Unmanned aerial vehicle

Technical Field

The utility model relates to the field of unmanned aerial vehicles, in particular to an unmanned aerial vehicle.

Background

Unmanned aerial vehicles are increasingly popular in application, unmanned aerial vehicles are unmanned aerial vehicles operated by radio remote control equipment and self-contained program control devices, or are operated completely or intermittently and autonomously by vehicle-mounted computers, and have great application prospects in the fields of agriculture, security, electric power, petrifaction, aerial photography and the like.

At present, in order to be applied to a specific field, some functional devices need to be installed, such as a sensor is installed at the top of the unmanned aerial vehicle, so that the design of the unmanned aerial vehicle body also needs to protect different functional devices, and the strength of the unmanned aerial vehicle shell is weak, so that the flight stability of the unmanned aerial vehicle is affected, and a certain potential safety hazard can be caused.

Disclosure of Invention

In order to improve structural strength of an unmanned aerial vehicle, the utility model provides the unmanned aerial vehicle.

The unmanned aerial vehicle provided by the utility model adopts the following technical scheme:

the unmanned aerial vehicle comprises a body, wherein the body comprises a shell and a wing shell, the shell extends along the length direction of the body, a containing cavity is formed in the shell, the body is installed in the containing cavity, and the wing shell is installed at the top of the shell; the wing shell is provided with a connecting rib between the wing shell and the shell, one end of the connecting rib is fixedly connected with the shell, and the other end of the connecting rib is fixedly connected with the wing shell.

Through adopting above-mentioned technical scheme, when unmanned aerial vehicle flies, set up the intensity that many connecting bars can guarantee organism and casing, make organism and casing make up jointly and form firm fuselage, have better structural strength, reduce the shake of organism horn in the flight simultaneously to promote unmanned aerial vehicle flight's stability.

Preferably, the casing is close to the aircraft nose position fixed mounting of organism has the installation shell, the mounting hole has been seted up to the installation shell, the mounting hole with hold the chamber intercommunication, the installation shell is located the position of mounting hole installs the photoelectricity nacelle, the photoelectricity nacelle passes through the mounting hole with organism wire connection.
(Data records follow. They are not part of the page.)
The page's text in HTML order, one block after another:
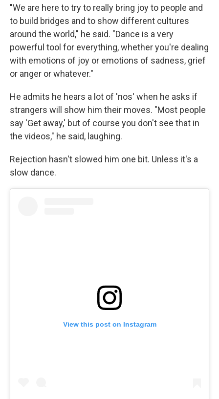
"We are here to try to really bring joy to people and
to build bridges and to show different cultures
around the world," he said. "Dance is a very
powerful tool for everything, whether you're dealing
with emotions of joy or emotions of sadness, grief
or anger or whatever."
He admits he hears a lot of 'nos' when he asks if
strangers will show him their moves. "Most people
say 'Get away,' but of course you don't see that in
the videos," he said, laughing.
Rejection hasn't slowed him one bit. Unless it's a
slow dance.
View this post on Instagram

Through adopting above-mentioned technical scheme, setting up the photoelectricity nacelle and can using unmanned aerial vehicle to carry out aviation shooting, the photoelectricity nacelle is installed and can be at the in-process that shoots reducing windage in the installation shell bottom, makes things convenient for unmanned aerial vehicle to fly to shoot.

Preferably, the shell comprises a first shell and a second shell, the first shell and the second shell are integrally formed, the first shell and the second shell are fixedly connected, the cross sections of the first shell and the second shell are arc-shaped, and the intrados of the first shell and the second shell are oppositely arranged at two sides of the machine body; the opposite sides of the first shell and the second shell are provided with fillets.
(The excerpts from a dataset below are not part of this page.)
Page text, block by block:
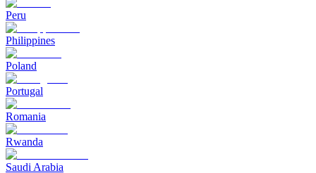
Peru
Philippines
Poland
Portugal
Romania
Rwanda
Saudi Arabia
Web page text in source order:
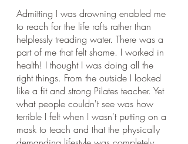
Admitting I was drowning enabled me
to reach for the life rafts rather than
helplessly treading water. There was a
part of me that felt shame. I worked in
health! I thought I was doing all the
right things. From the outside I looked
like a fit and strong Pilates teacher. Yet
what people couldn't see was how
terrible I felt when I wasn't putting on a
mask to teach and that the physically
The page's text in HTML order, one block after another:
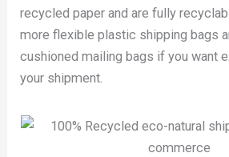
recycled paper and are fully
more flexible plastic shipping bags
cushioned mailing bags if you want
your shipment.

By adopting the technical scheme, the fillets are arranged on the two sides of the first shell and the two sides of the second shell, so that the space of the accommodating cavity in the shell can be increased, the space utilization rate of the accommodating cavity is improved, and the structure between the first shell and the second shell is more compact; the first shell and the second shell are integrally formed, so that the difference between the shells can be reduced, the cross sections of the first shell and the second shell form a shape like a Chinese character 'kou', and the integral strength and rigidity of the shells are improved.

Preferably, the mounting shell is close to one end of the shell body and is provided with a clamping groove, one end of the shell body, which is close to the mounting shell body, is fixedly provided with a reinforcing plate, and the reinforcing plate is clamped into the clamping groove.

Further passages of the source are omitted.